On June 18, 1976, the Secretary of State applied for an order of mandamus ordering the authority to comply with his direction. The Divisional Court rejected the Secretary of State's claims that the authority's plan would create difficulties in relation to the appointment of staff, building work and preparation for courses, but said that they had heard nothing to indicate that the authority had an adequate selection procedure and referred to a difference between the authority and the teachers' unions involving the result that the teachers were not prepared to cooperate in putting the authority's proposed selection procedure into effect. They held that the Secretary of State was justified in saying that in the circumstances there was no time to carry out the proposed selection procedure by September and that accordingly there had been material on which he had been entitled to express himself as satisfied that the authority were going to act unreasonably. They made the order of mandamus. The Court of Appeal, who received evidence to the effect that the selection procedure proposed by the authority on the basis of reports, records and interviews was well known and tried and workable and that sufficient teachers were available to form a selection panel, allowed the authority's appeal and quashed the order of mandamus.

On appeal by the Secretary of State: —

Held, dismissing the appeal, that under the Act of 1944 a local education authority were entitled to have a policy, and section 68 did not entitle the Secretary of State to require them to abandon it because he disagreed with it; that he could give a direction only if they were acting unreasonably in doing what they were entitled to do; that his objection that their policy was creating a dilemma for parents was insupportable in view of the fact that the electorate, including many parents, had voted for a selective basis of secondary education and the authority were providing it; that the critical question was whether on June 11, 1976, the Secretary of State had had a sufficient factual basis for believing that the change proposed by the authority would lead to educational chaos or undue disruption, bearing in mind that the electorate must have accepted that there would be some disruption; that the question which the Secretary of State should have considered was whether a reasonable authority would have attempted to carry out the selection procedure proposed in the time available or at all; that he did not appear to have directed his mind properly or at all to that question; that although the authority's letter stating that selection would be by a combination of reports, records and interviews was lacking in specification it must have conveyed sufficient to the experts at the Department of Education and Science to have enabled them to understand what was meant, and such defects as there were in the proposed procedure did not enable it to be said that no reasonable authority would have attempted to carry it out; that the teachers were public servants with responsibility for their pupils and a duty to produce reports and it could not have been unreasonable for the authority to have taken the view that if the Secretary of State did not intervene the teachers would cooperate; and that, accordingly, there had been no ground on which the Secretary of State, properly directed, could have found that the authority were acting or proposing to act unreasonably (post, pp. 664G–665A, H–666A, 668D–E, 669A–C, H–670A–C, 671F, 675H–676A, 678C, E, F, 679C–F, 680G–H, 681C, D–G, 682F–H, 683A–B, C–E, 686C–E, G–H, 687C, H, 688B–C, 689A–C, 690C–D, 691D, F, 692A–B).

Per Lord Russell of Killowen. “Unreasonably” is a very strong word indeed (post, p. 691A).
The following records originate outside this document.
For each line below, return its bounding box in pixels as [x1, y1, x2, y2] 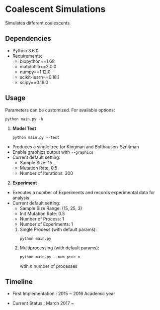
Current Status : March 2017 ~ [12, 300, 75, 307]
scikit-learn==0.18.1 [19, 74, 60, 80]
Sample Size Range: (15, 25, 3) [19, 205, 82, 211]
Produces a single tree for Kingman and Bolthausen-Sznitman [12, 143, 139, 150]
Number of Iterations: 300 [19, 170, 74, 176]
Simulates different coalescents [5, 20, 70, 26]
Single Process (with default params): [19, 226, 97, 232]
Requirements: [12, 53, 42, 59]

Facts subsequently brought forward as existing on June 11 could not properly be relied on as showing that the authority's proposals were not unreasonable unless they were of such a character that they could be taken to have been within the knowledge of the Secretary of State (post, p. 692C).

Decision of the Court of Appeal, post, p. 647H et seq., affirmed.
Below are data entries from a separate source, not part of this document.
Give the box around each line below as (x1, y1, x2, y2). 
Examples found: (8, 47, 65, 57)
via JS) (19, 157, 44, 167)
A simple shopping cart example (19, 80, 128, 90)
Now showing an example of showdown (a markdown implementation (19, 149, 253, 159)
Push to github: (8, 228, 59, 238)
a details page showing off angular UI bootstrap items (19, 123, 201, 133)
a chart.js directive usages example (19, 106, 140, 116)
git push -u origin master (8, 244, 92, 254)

The following cases are referred to in their Lordships' opinions:

Associated Provincial Picture Houses Ltd. v. Wednesbury Corporation [1948] 1 K.B. 223; [1947] 2 All E.R. 680, C.A.
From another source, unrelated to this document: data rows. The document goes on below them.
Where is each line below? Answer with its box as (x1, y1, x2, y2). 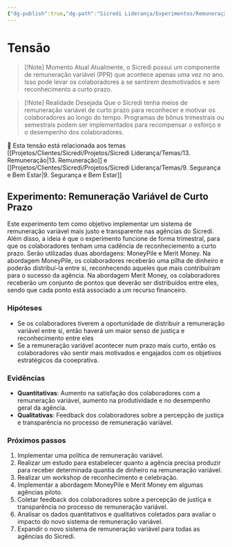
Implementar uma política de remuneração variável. (17, 451, 164, 460)
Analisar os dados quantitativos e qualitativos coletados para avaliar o (17, 510, 216, 519)
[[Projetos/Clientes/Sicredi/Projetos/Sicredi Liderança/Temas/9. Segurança (7, 163, 221, 172)
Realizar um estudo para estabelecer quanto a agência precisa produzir (17, 458, 221, 467)
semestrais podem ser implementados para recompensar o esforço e (23, 120, 222, 129)
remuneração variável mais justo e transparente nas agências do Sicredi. (7, 227, 214, 235)
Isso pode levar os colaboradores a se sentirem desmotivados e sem (23, 78, 220, 86)
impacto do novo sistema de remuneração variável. (17, 517, 164, 526)
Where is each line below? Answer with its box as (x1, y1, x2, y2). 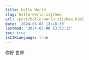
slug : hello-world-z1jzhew (5, 12, 62, 17)
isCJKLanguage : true (5, 35, 49, 40)
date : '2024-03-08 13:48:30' (5, 21, 66, 26)
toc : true (5, 30, 26, 35)
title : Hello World (5, 7, 46, 12)
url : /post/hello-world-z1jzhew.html (5, 16, 84, 21)
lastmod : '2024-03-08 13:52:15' (5, 26, 73, 31)

Secretary of State for Employment v. ASLEF (No. 2) [1972] 2 Q.B. 455; [1972] 2 W.L.R. 1370; [1972] 2 All E.R. 949, C.A.

W. (An Infant), In re [1971] A.C. 682; [1971] 2 W.L.R. 1011; [1971] 2 All E.R. 49, H.L.(E.).

The following additional cases were cited in argument in the House of Lords:

Cumings v. Birkenhead Corporation [1972] Ch. 12; [1971] 2 W.L.R. 1458; [1971] 2 All E.R. 881, C.A.

McEldowney v. Forde [1971] A.C. 632; [1969] 3 W.L.R. 179; [1969] 2 All E.R. 1039, H.L.(N.I.).

Padfield v. Minister of Agriculture, Fisheries and Food [1968] A.C. 997; [1968] 2 W.L.R. 924; [1968] 1 All E.R. 694, H.L.(E.).

Reg. v. Minister of Housing and Local Government, ex parte Chichester Rural District Council [1960] 1 W.L.R. 587; [1960] 2 All E.K. 107, D.C.

Rex v. Sarum (Bishop) [1916] 1 K.B. 466.

Sadler v. Sheffield Corporation [1924] 1 Ch. 483.

The following cases are referred to in the judgments of the Court of Appeal:

Associated Provincial Picture Houses Ltd. v. Wednesbury Corporation [1948] 1 K.B. 223; [1947] 2 All E.R. 680, C.A.

City of Plymouth (City Centre) Declaratory Order, 1946, In re; Robinson v. Minister of Town and Country Planning [1947] K.B. 702; [1947] 1 All E.R. 851, C.A.

Liversidge v. Anderson [1942] A.C. 206; [1941] 3 All E.R. 338, H.L.(E.).

Nakkuda Ali v. Jayaratne [1951] A.C. 66, P.C.

Padfield v. Minister of Agriculture,...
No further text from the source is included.